Choosing a vocation ought to include at least three tests:

FIRST: Will this work bring glory to God? Smuggling cocaine doesn’t meet this test. SECOND: What duties has God placed upon me? A single guy can live off ramen noodles and tap water. A family of 5 requires you earn more. If your parents are aging, you may need to take a job closer to them so you can obey the 5th commandment. THIRD: What natural gifts and passions has God given me? We’ve taught a generation that this is the only criteria for choosing a career. If you love it, you should be able to do it as a career. But in the real world some jobs are less than marketable, and there’s no shame in digging ditches to pay bills.

HOW THEN OUGHT WE WORK?

Assuming we’ve found a calling that passes the three tests, how then ought we to work?

First, open your eyes and see the opportunity. We live in the wealthiest nation on the planet. We live in the land of greatest opportunity. So, any who can’t find something to do simply doesn’t want to. As Cotton Mather once said:

Faithfulness begat prosperity, and then the daughter devoured the mother.

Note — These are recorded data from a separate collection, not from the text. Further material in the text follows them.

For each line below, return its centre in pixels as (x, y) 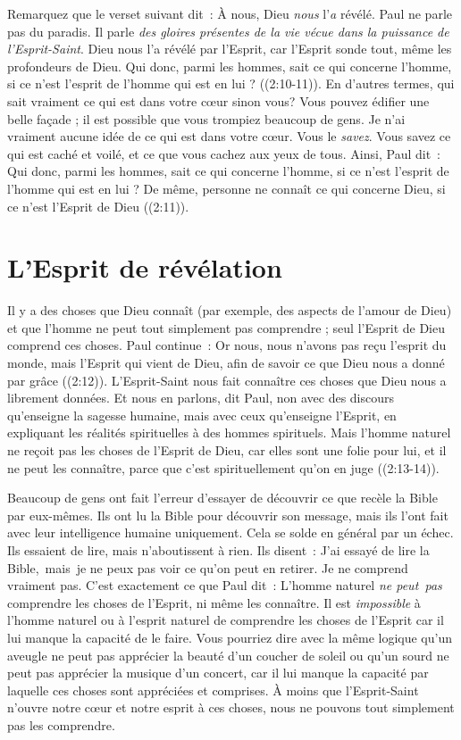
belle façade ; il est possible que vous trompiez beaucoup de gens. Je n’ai (206, 118)
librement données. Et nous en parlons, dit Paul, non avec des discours (201, 398)
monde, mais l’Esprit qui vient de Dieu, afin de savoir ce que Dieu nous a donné (226, 363)
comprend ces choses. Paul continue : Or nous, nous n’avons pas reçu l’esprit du (227, 345)
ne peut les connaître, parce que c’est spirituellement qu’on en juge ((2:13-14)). (223, 467)
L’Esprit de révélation (145, 267)
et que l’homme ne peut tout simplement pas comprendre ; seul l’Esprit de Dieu (226, 327)
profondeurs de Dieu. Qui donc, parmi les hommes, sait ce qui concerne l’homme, (230, 66)
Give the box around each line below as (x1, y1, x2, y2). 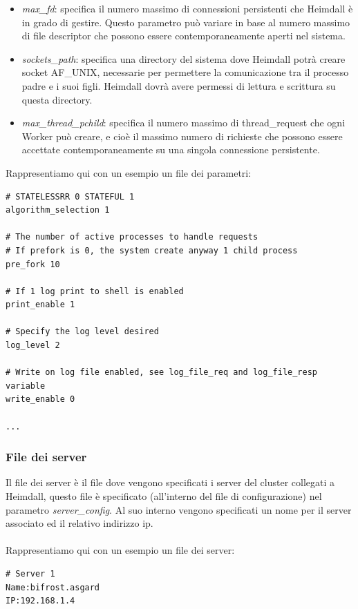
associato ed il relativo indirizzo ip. (6, 516, 153, 530)
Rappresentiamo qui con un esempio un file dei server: (6, 543, 235, 557)
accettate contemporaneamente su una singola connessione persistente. (21, 142, 320, 157)
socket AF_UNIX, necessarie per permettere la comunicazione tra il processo (21, 65, 349, 79)
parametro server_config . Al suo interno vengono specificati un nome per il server (6, 502, 352, 516)
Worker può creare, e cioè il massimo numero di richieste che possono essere (21, 128, 343, 143)
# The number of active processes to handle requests (6, 232, 258, 242)
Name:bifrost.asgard (6, 582, 100, 592)
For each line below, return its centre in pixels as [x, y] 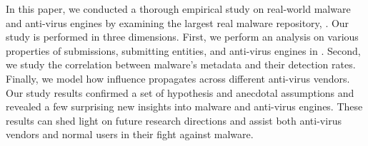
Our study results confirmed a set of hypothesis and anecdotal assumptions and [180, 92]
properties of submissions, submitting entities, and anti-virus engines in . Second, [183, 50]
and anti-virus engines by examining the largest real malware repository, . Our [178, 22]
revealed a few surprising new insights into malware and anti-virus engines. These [184, 106]
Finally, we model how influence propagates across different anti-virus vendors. [178, 78]
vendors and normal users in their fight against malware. [130, 134]
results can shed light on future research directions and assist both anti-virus [174, 120]
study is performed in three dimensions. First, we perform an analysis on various [182, 37]
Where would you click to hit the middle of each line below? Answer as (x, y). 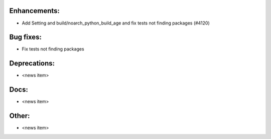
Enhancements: (35, 11)
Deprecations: (32, 63)
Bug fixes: (26, 37)
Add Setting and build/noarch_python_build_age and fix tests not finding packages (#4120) (116, 23)
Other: (20, 116)
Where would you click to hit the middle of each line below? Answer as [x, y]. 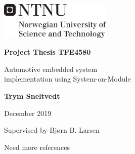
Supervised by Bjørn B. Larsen [52, 130]
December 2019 [28, 113]
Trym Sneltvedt [32, 95]
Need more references [37, 147]
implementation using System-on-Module [67, 79]
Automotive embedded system [51, 69]
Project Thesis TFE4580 [48, 52]
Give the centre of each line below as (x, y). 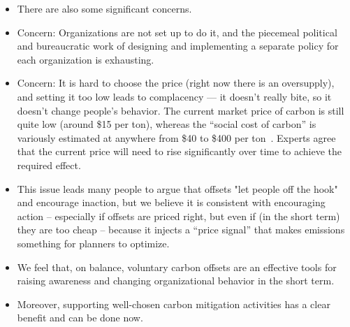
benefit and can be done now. (80, 318)
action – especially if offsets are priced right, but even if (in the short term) (178, 216)
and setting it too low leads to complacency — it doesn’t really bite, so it (174, 96)
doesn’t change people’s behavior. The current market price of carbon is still (181, 110)
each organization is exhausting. (86, 59)
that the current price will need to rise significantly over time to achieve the (180, 151)
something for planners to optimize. (93, 243)
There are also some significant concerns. (104, 8)
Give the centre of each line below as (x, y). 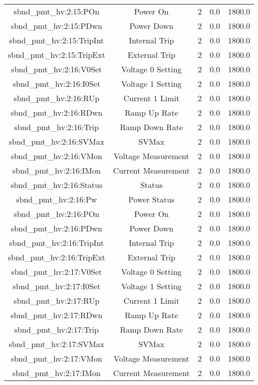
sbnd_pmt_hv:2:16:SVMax (56, 141)
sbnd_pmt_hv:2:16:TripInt (57, 243)
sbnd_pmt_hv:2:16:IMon (57, 170)
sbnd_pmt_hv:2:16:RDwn (57, 112)
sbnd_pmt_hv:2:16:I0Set (56, 84)
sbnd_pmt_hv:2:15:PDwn (56, 26)
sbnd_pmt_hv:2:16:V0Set (57, 69)
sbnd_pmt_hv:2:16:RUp (57, 98)
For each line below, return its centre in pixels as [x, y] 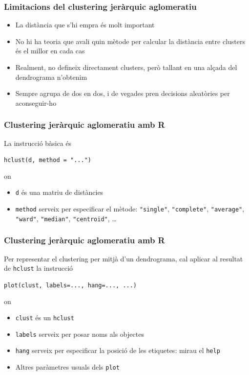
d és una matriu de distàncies [59, 192]
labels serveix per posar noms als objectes [80, 334]
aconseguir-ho [36, 103]
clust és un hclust [45, 317]
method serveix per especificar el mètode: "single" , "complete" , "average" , [130, 209]
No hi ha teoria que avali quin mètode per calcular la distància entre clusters [130, 41]
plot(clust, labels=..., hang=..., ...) [71, 285]
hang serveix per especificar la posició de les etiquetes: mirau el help [118, 350]
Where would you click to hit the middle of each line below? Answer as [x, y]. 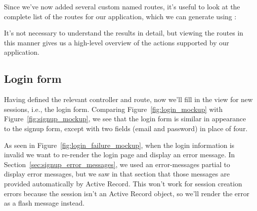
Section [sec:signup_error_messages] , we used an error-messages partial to [117, 164]
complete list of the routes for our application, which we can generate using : [120, 16]
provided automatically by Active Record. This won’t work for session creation [123, 183]
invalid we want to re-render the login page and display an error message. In [120, 155]
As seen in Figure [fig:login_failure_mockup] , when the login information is [119, 145]
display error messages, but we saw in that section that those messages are [117, 174]
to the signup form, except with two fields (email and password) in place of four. [126, 128]
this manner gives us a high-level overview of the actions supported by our [117, 42]
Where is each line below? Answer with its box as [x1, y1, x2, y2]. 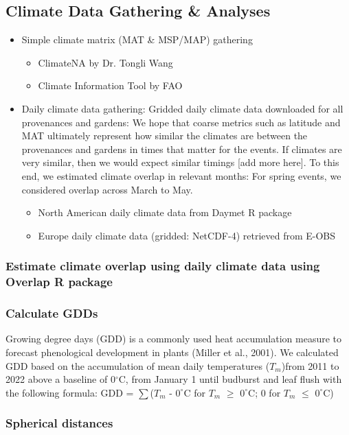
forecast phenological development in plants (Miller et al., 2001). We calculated [5, 344, 339, 359]
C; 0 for [248, 385, 281, 399]
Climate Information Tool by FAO [38, 78, 183, 93]
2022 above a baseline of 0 [5, 372, 115, 386]
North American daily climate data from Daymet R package [38, 205, 292, 220]
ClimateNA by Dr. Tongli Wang [38, 55, 173, 69]
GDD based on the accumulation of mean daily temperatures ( [5, 358, 270, 373]
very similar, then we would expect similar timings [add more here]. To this [21, 155, 339, 169]
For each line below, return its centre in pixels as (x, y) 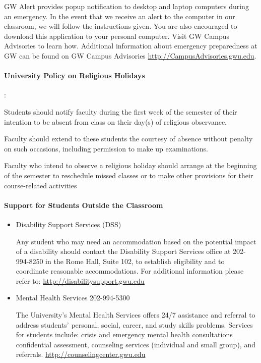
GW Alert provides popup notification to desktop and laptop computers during (126, 6)
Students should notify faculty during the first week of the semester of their (121, 111)
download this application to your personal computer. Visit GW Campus (117, 36)
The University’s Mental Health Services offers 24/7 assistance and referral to (136, 315)
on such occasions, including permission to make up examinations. (106, 148)
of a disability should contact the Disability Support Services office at (123, 251)
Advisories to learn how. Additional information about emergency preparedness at (131, 46)
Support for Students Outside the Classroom (84, 205)
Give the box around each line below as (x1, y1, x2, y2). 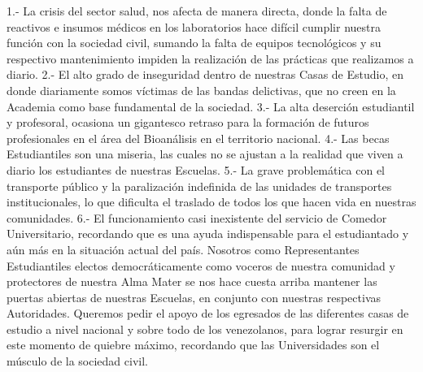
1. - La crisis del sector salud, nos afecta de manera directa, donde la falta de (7, 2, 387, 19)
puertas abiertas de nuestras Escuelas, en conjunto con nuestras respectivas (7, 288, 382, 305)
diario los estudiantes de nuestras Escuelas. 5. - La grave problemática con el (7, 161, 385, 178)
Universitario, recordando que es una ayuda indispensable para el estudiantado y (7, 225, 409, 242)
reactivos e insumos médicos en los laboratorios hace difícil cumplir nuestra (7, 18, 381, 35)
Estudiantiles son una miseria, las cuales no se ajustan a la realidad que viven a (7, 145, 403, 162)
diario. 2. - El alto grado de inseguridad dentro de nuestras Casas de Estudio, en (7, 66, 403, 83)
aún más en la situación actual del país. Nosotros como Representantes (7, 240, 360, 257)
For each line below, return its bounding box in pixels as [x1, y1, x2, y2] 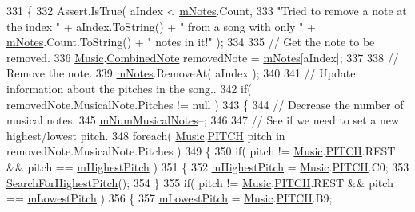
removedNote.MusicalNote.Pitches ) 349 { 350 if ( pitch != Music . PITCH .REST [6, 143, 396, 159]
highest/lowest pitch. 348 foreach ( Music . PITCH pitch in [6, 127, 285, 143]
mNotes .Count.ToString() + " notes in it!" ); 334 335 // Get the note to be [6, 33, 375, 50]
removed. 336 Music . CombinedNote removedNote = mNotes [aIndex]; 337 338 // [6, 49, 399, 65]
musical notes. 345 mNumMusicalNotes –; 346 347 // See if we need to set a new [6, 112, 400, 128]
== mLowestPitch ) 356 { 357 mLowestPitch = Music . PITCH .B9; [6, 190, 333, 206]
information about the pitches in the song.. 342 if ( [6, 80, 252, 96]
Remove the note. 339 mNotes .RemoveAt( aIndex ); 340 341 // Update [6, 65, 356, 81]
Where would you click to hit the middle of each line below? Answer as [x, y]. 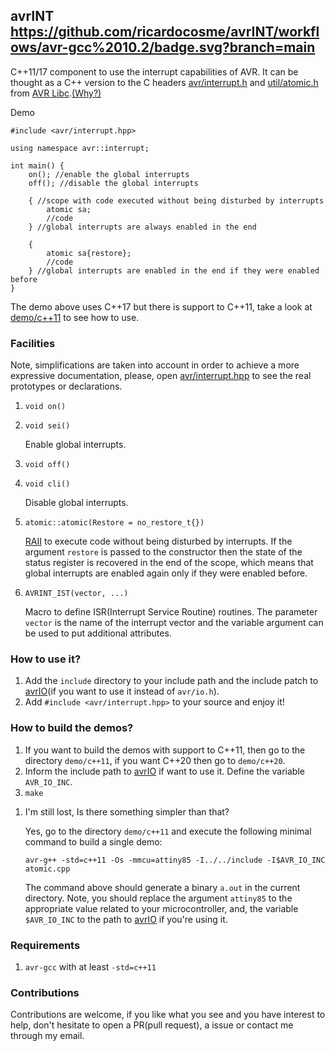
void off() [47, 465]
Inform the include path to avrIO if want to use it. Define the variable [164, 771]
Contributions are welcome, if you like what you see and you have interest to [168, 1015]
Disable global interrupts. [76, 503]
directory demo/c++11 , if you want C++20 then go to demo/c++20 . [155, 760]
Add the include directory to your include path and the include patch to [171, 681]
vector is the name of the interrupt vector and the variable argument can [174, 623]
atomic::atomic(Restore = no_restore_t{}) [114, 523]
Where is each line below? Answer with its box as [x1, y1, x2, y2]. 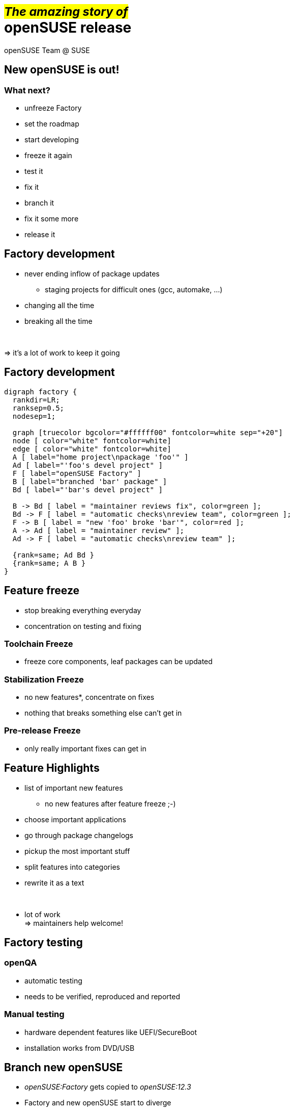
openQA [4, 957, 37, 968]
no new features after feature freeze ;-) [45, 799, 176, 808]
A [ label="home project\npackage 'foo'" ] [12, 452, 189, 461]
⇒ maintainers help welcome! [24, 918, 123, 927]
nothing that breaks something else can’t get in [24, 709, 182, 717]
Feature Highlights [4, 762, 100, 775]
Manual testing [4, 1009, 65, 1020]
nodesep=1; [12, 412, 56, 420]
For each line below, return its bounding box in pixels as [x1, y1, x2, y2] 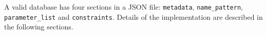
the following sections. [4, 21, 73, 32]
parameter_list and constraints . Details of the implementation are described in [4, 11, 263, 22]
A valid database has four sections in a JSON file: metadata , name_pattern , [4, 2, 243, 12]
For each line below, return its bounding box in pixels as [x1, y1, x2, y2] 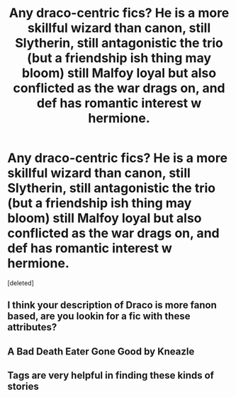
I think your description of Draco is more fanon [7, 299, 218, 311]
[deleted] [7, 278, 34, 287]
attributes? [7, 321, 57, 333]
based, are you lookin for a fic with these [7, 310, 191, 323]
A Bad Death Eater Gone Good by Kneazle [7, 345, 195, 357]
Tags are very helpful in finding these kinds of [7, 369, 215, 381]
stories [7, 381, 39, 393]
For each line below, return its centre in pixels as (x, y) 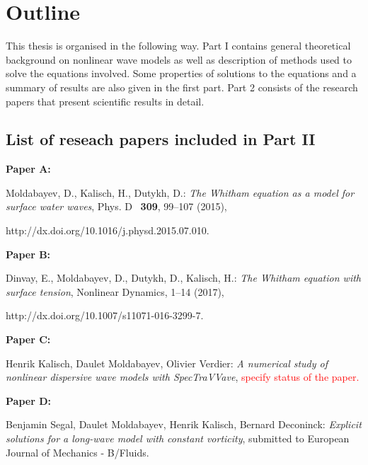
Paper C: (28, 339)
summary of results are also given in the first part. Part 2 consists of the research (182, 87)
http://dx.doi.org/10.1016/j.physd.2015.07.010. (108, 230)
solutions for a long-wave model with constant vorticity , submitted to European (178, 438)
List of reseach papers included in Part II (161, 139)
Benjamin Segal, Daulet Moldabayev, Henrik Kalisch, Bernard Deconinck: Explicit (184, 424)
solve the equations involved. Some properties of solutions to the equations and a (181, 73)
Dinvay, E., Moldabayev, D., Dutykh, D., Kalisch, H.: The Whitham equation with (183, 278)
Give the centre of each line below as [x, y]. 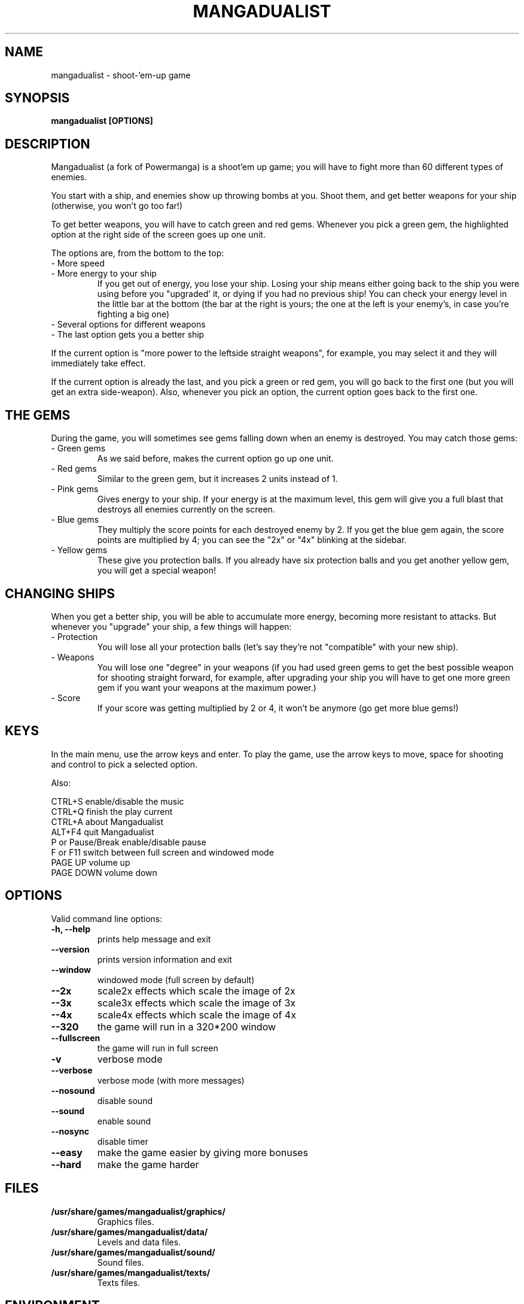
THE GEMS [38, 415]
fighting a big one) [133, 314]
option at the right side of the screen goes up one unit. [158, 235]
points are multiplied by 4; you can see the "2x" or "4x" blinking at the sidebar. [252, 540]
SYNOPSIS [37, 98]
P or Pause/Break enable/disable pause [129, 842]
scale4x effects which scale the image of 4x [196, 1015]
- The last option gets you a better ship [128, 335]
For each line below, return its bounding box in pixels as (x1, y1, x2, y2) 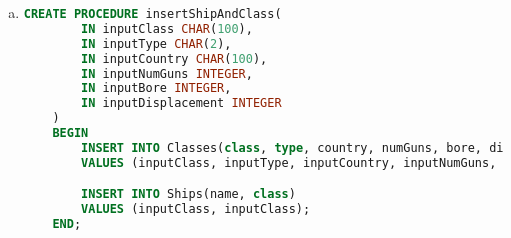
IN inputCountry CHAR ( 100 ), (81, 51, 268, 66)
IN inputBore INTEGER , (81, 81, 232, 96)
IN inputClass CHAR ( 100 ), (81, 21, 253, 36)
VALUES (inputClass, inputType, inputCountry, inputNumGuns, (81, 155, 497, 170)
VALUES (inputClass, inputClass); (81, 202, 311, 217)
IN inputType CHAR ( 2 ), (81, 36, 232, 51)
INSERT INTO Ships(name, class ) (81, 187, 296, 202)
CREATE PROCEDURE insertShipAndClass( (23, 7, 282, 21)
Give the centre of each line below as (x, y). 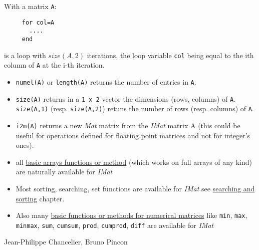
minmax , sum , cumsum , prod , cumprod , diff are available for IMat (115, 225)
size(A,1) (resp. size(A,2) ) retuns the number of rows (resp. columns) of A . (135, 108)
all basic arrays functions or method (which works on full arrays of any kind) (134, 162)
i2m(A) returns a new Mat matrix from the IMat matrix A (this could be (128, 125)
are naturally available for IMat (64, 172)
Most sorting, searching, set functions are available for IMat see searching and (135, 188)
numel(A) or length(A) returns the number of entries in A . (106, 81)
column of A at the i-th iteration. (54, 65)
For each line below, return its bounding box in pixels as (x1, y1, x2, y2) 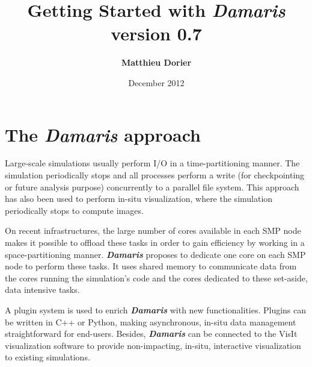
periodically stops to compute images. (5, 204, 144, 216)
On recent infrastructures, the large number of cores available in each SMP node (5, 224, 301, 237)
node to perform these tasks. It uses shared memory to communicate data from (5, 260, 297, 272)
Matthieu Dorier (121, 56, 192, 69)
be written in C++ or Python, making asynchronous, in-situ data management (5, 315, 296, 328)
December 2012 (128, 76, 185, 89)
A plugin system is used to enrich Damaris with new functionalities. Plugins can (5, 303, 307, 316)
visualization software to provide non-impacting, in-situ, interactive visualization (5, 339, 301, 351)
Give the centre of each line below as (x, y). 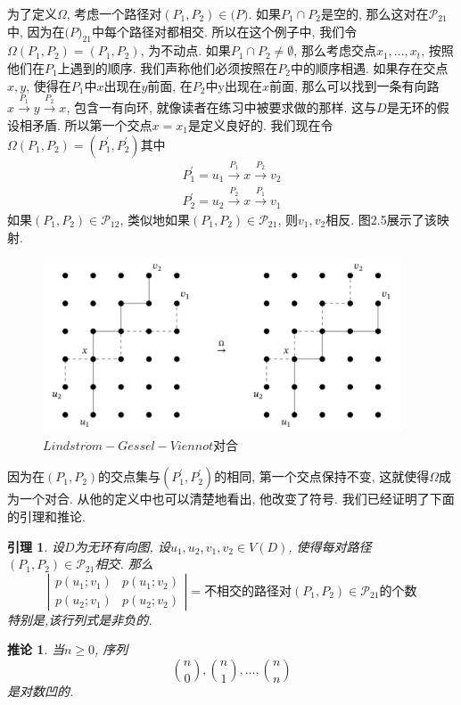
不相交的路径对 (248, 591)
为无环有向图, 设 (122, 546)
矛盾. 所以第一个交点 (92, 124)
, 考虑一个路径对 (114, 13)
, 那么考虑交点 (335, 50)
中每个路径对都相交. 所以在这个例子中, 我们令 (225, 31)
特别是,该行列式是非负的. (80, 619)
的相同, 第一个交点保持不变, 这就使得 (322, 476)
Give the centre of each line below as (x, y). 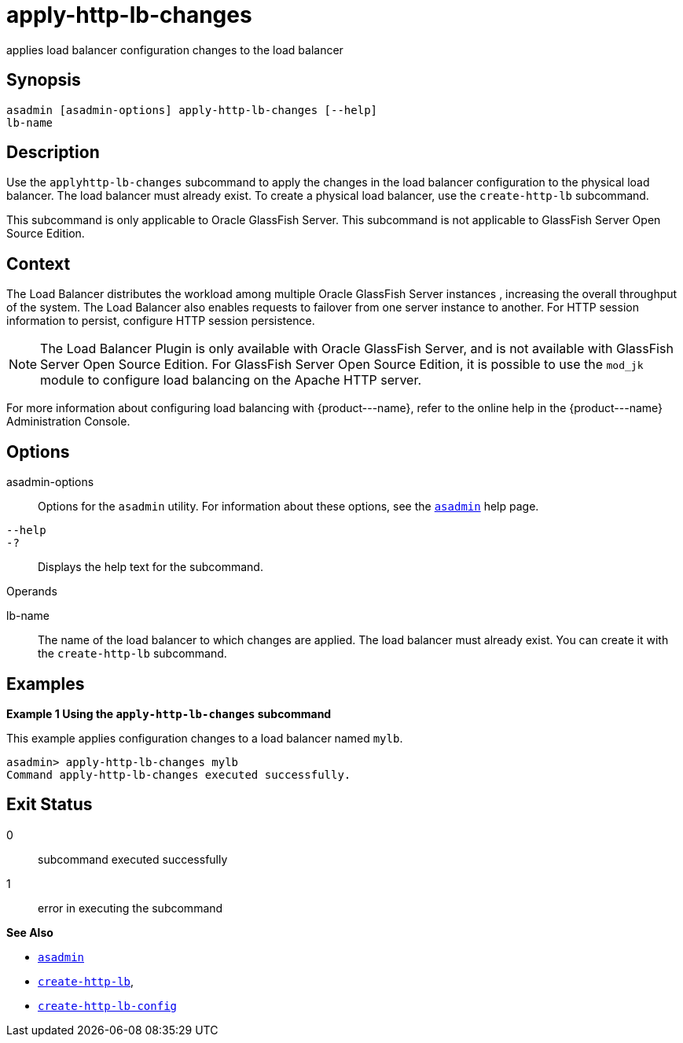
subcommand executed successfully (133, 859)
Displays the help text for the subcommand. (151, 567)
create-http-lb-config (108, 1006)
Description (53, 153)
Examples (46, 684)
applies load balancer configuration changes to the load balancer (175, 50)
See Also (30, 932)
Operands (32, 592)

Second, Christians ought to be the hardest workers in the world. Note that I didn’t say we should work the most hours. Work is not God. But when we’re on the clock, we ought to be serving the work. And, the way you know you aren’t worshipping work is by keeping the Sabbath. You rest one day a week from your labors.

Third, take responsibility for the quality of the work. Lazy people are good talkers because they have to be ready with an excuse. If you are going to miss a deadline, say so. Set fair prices. Set fair expectations for employees and hold them accountable. Laziness is visible.

Fourth, recognize that authority and responsibility flows toward those who are diligent. God has designed this world to reward good work. So, if God advances you, receive it with joy and humility. Our town, our schools, our nation is in critical need of Christians who work hard occupying places of power.

FINDING JOY IN WORK

Work isn’t everything. And it isn’t nothing. God is everything, and he has given us work. None of us have honored him sufficiently in our work, and for that God has given us the grace of Christ.

As we hold all those pieces together, we realize something: the finitude of our work keeps us humble and knowing that our smallest labors come from God keep us from devaluing even the slightest task. God is the God of Fortune 500 companies and he is the God of cleaning the dryer lint. Joy in work isn’t calibrated towards the size of the work, but the size of the Lord who has called you to the task.